- Task directions:
Copy all lines below exactly as written. Leave pictures out.

(Source records)
- - - - - - -

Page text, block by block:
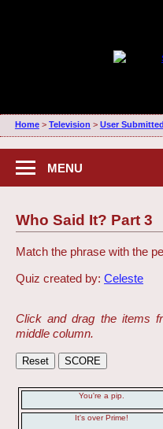
Home> Television > User
MENU
Who Said It? Part 3
Match the phrase with the
Quiz created by: Celeste
Click and drag the items
middle column.
You're a pip.
It's over Prime!
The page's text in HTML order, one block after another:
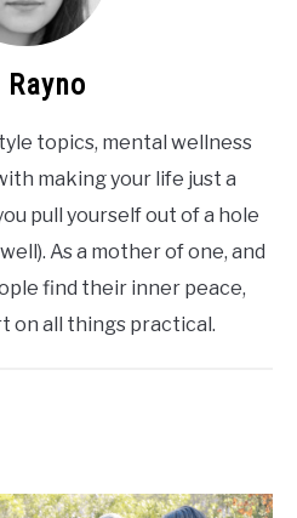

- - - - - - -

- Finished exercise:
Page text, block by block:
Home> Television > User
MENU
Who Said It? Part 3
Match the phrase with the
Quiz created by: Celeste
Click and drag the items
middle column.
You're a pip.
It's over Prime!
The page's text in HTML order, one block after another:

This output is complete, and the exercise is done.